__What the exercise asks__
Reproduce only the lines of the material below that start at the line containing "invitations to meet" and stop at the line containing "from many House". Keep both end lines.

__Task material__
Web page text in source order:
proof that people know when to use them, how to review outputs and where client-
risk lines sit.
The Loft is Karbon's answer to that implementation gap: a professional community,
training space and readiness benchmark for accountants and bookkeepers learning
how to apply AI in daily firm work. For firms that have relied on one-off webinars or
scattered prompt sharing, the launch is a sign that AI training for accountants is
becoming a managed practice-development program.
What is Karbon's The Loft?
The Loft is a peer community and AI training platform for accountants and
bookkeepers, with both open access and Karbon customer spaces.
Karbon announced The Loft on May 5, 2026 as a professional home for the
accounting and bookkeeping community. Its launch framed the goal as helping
* * *
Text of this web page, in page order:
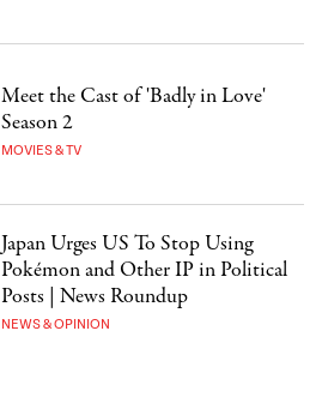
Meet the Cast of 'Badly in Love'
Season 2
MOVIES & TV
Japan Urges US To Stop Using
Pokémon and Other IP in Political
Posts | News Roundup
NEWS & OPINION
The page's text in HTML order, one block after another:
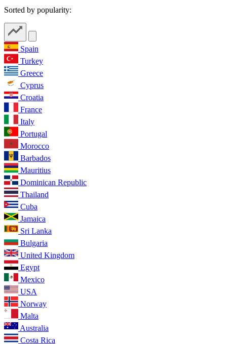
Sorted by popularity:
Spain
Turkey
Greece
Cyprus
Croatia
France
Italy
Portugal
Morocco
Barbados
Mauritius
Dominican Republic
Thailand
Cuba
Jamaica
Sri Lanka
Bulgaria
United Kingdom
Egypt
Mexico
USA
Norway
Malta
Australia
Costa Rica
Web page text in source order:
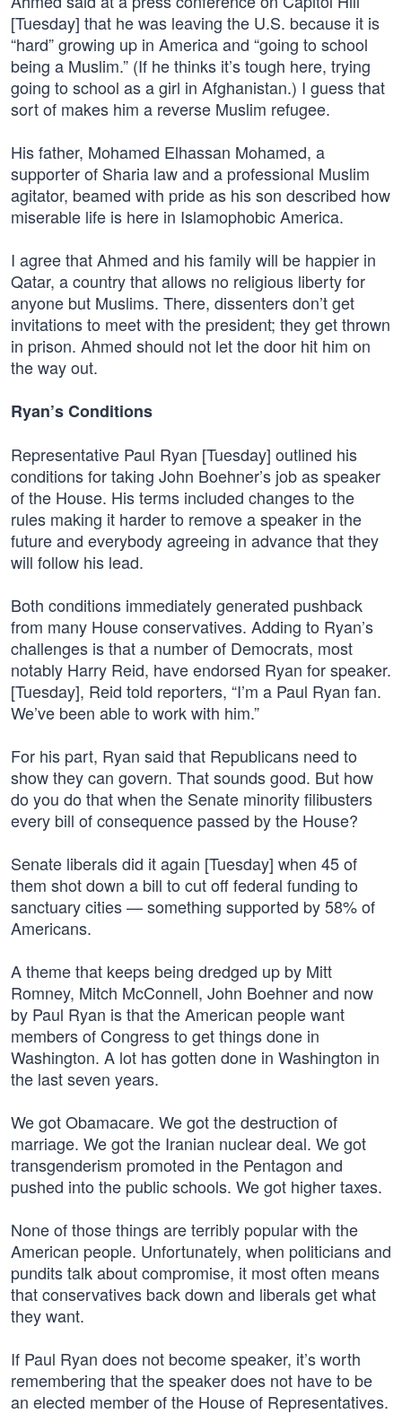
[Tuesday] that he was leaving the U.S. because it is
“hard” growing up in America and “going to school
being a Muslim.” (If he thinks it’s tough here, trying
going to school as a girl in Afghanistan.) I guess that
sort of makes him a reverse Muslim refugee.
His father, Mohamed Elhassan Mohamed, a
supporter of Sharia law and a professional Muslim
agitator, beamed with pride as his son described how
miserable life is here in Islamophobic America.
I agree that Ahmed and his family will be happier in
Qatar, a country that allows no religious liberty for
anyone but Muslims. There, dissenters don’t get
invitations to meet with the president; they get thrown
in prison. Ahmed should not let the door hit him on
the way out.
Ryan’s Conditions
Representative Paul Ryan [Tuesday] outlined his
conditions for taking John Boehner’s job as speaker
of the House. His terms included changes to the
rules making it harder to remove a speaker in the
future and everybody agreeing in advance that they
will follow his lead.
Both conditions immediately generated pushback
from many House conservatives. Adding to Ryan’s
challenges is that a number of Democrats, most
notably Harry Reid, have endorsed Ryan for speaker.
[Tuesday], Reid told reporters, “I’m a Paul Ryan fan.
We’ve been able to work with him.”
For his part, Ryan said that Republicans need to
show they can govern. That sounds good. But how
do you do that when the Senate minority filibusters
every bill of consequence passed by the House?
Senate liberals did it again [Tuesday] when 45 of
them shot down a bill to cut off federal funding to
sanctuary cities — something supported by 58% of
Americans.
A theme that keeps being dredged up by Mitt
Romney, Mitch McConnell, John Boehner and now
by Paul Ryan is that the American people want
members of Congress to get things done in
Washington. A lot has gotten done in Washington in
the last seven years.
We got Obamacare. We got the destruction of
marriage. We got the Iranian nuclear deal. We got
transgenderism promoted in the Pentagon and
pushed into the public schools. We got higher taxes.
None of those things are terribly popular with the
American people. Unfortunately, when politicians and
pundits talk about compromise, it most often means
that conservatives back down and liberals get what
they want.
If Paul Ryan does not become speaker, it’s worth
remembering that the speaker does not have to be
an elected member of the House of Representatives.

__Finished exercise__
invitations to meet with the president; they get thrown
in prison. Ahmed should not let the door hit him on
the way out.
Ryan’s Conditions
Representative Paul Ryan [Tuesday] outlined his
conditions for taking John Boehner’s job as speaker
of the House. His terms included changes to the
rules making it harder to remove a speaker in the
future and everybody agreeing in advance that they
will follow his lead.
Both conditions immediately generated pushback
from many House conservatives. Adding to Ryan’s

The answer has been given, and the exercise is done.